The new rules for retirement advisors that the President and consumer advocates are pushing address a conflict of interest the White House estimates costs retirement savers $17 billion annually. The problem? Contrary to what many investors believe, the advisors who direct them to retirement funds are not always required to act in their clients’ best interests.

“People have incentives to push people in products that might not be the best for them, and when we’re talking about longterm retirement savings even a small difference can make a big impact in the longterm retirement savings,” Anne Tucker, a professor at Georgia State University College of Law, told TPM.

Due to decades-old loopholes in the current law, retirement advisors can direct their clients towards investments that compensate the advisors but are not the best option for the investor.
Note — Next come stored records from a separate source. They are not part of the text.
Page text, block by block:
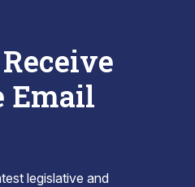
Email
legislative and
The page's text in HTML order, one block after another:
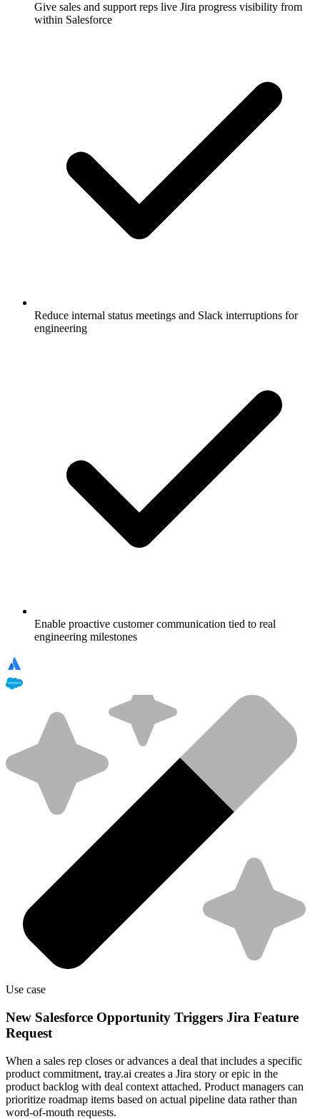
Give sales and support reps live Jira progress visibility from
within Salesforce
Reduce internal status meetings and Slack interruptions for
engineering
Enable proactive customer communication tied to real
engineering milestones
Use case
New Salesforce Opportunity Triggers Jira Feature
Request
When a sales rep closes or advances a deal that includes a specific
product commitment, tray.ai creates a Jira story or epic in the
product backlog with deal context attached. Product managers can
prioritize roadmap items based on actual pipeline data rather than
word-of-mouth requests.
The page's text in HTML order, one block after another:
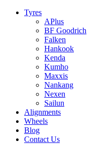
Tyres
APlus
BF Goodrich
Falken
Hankook
Kenda
Kumho
Maxxis
Nankang
Nexen
Sailun
Alignments
Wheels
Blog
Contact Us
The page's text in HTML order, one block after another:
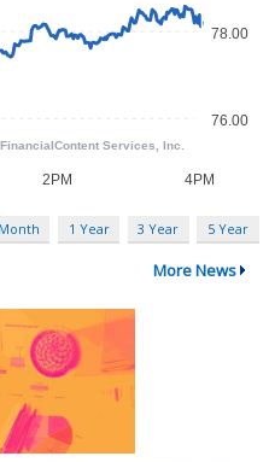
1 Year 3 Year 5 Year
More News
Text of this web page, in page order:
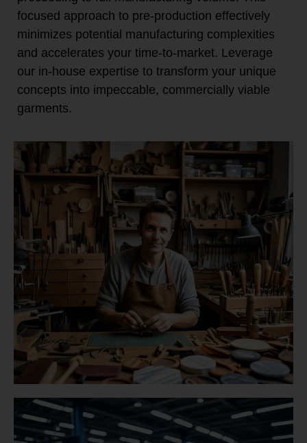
focused approach to pre-production effectively
minimizes potential manufacturing complexities
and accelerates your time-to-market. Leverage
our in-house expertise to transform your unique
concepts into impeccable, commercially viable
garments.
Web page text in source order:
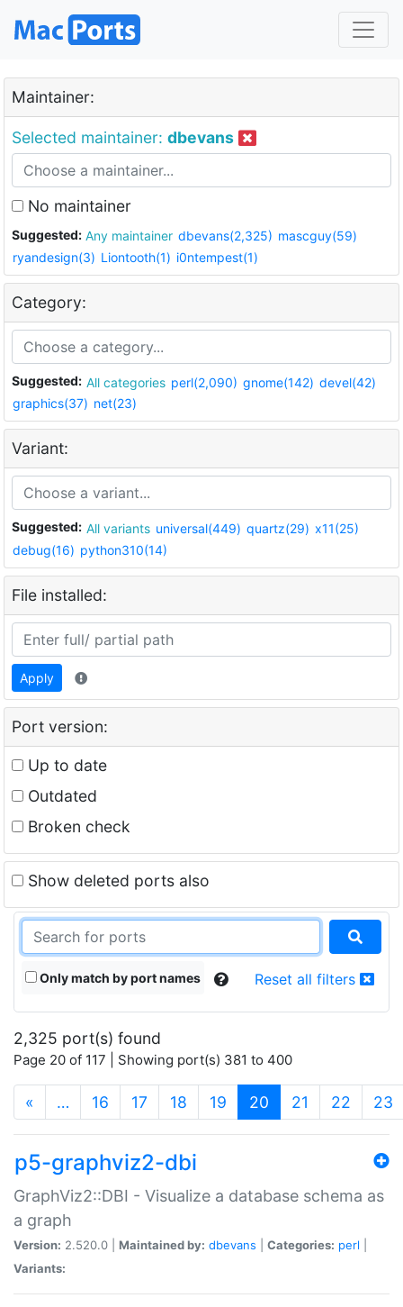
Maintainer:
Selected maintainer: dbevans
No maintainer
Suggested: Any maintainer dbevans(2,325) mascguy(59)
ryandesign(3) Liontooth(1) i0ntempest(1)
Category:
Suggested: All categories perl(2,090) gnome(142) devel(42)
graphics(37) net(23)
Variant:
Suggested: All variants universal(449) quartz(29) x11(25)
debug(16) python310(14)
File installed:
Apply
Port version:
Up to date
Outdated
Broken check
Show deleted ports also
Only match by port names Reset all filters
2,325 port(s) found
Page 20 of 117 | Showing port(s) 381 to 400
« … 16 17 18 19 20 (current)
21 22 23
p5-graphviz2-dbi
GraphViz2::DBI - Visualize a database schema as
a graph
Version: 2.520.0 | Maintained by: dbevans Categories: perl
Variants:
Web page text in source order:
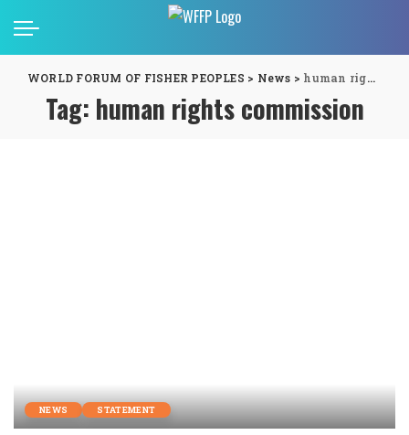
WORLD FORUM OF FISHER PEOPLES > News > human rights commission
Tag: human rights commission
NEWS STATEMENT
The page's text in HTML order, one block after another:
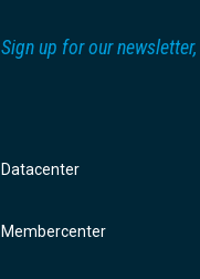
Sign up for our
Datacenter
Membercenter
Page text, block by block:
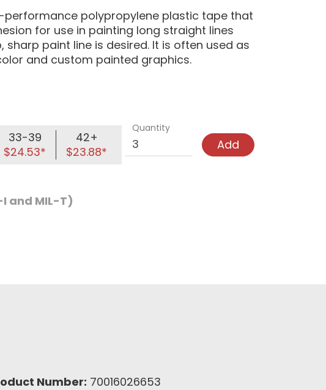
performance polypropylene plastic tape that
for use in painting long straight lines
paint line is desired. It is often used as
and custom painted graphics.
33-39
$24.53*
42+
$23.88*
Quantity
Add
and MIL-T)
Number: 70016026653
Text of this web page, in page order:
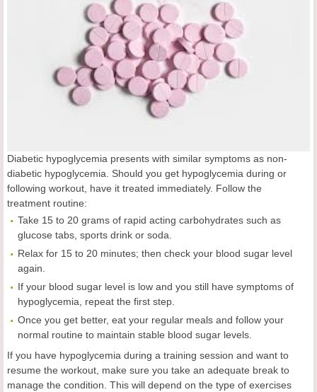
Diabetic hypoglycemia presents with similar symptoms as non-
diabetic hypoglycemia. Should you get hypoglycemia during or
following workout, have it treated immediately. Follow the
treatment routine:
Take 15 to 20 grams of rapid acting carbohydrates such as
glucose tabs, sports drink or soda.
Relax for 15 to 20 minutes; then check your blood sugar level
again.
If your blood sugar level is low and you still have symptoms of
hypoglycemia, repeat the first step.
Once you get better, eat your regular meals and follow your
normal routine to maintain stable blood sugar levels.
If you have hypoglycemia during a training session and want to
resume the workout, make sure you take an adequate break to
manage the condition. This will depend on the type of exercises
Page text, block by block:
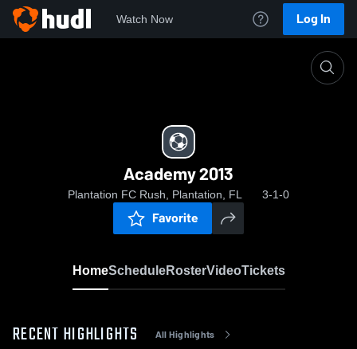
Watch Now Log In
Academy 2013
Plantation FC Rush, Plantation, FL 3-1-0
Favorite
HomeScheduleRosterVideoTickets
RECENT HIGHLIGHTS All Highlights
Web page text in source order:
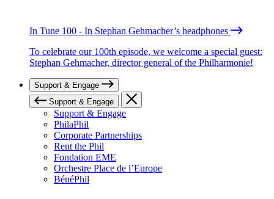
In Tune 100 - In Stephan Gehmacher’s headphones
To celebrate our 100th episode, we welcome a special guest:
Stephan Gehmacher, director general of the Philharmonie!
Support & Engage
Support & Engage
Support & Engage
PhilaPhil
Corporate Partnerships
Rent the Phil
Fondation EME
Orchestre Place de l’Europe
BénéPhil
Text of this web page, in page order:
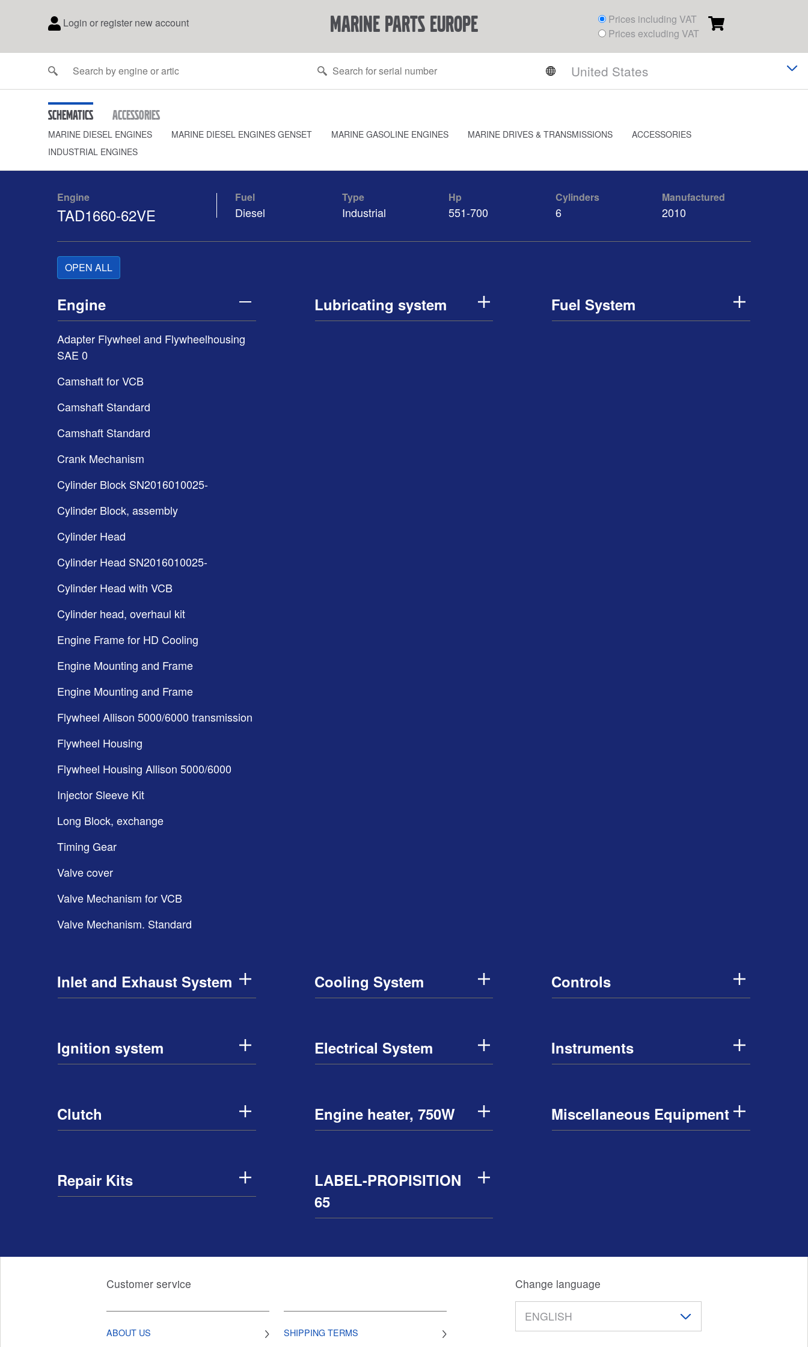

This higher standard of responsibility is known as a “fiduciary duty.”

“The way broker-dealers are often compensated is they get a percentage of retirement investments in vehicles in which their clients select, so they have incentives to place their clients or their customers in certain products that they get compensated for,” Tucker said. “The idea is this conflicted advice costs individuals because they may be being encouraged to invest in vehicles that are higher fees, or may not produce the same longterm returns on their retirement investment.”

To use one example from a White House-cited report: “A retiree who receives conflicted advice when rolling over a 401(k) balance to an IRA at retirement will lose an estimated 12 percent of the value of his or her savings if drawn down
over 30 years.” That amounts to five fewer years a retiree can afford to live off of his or her investments, the report said.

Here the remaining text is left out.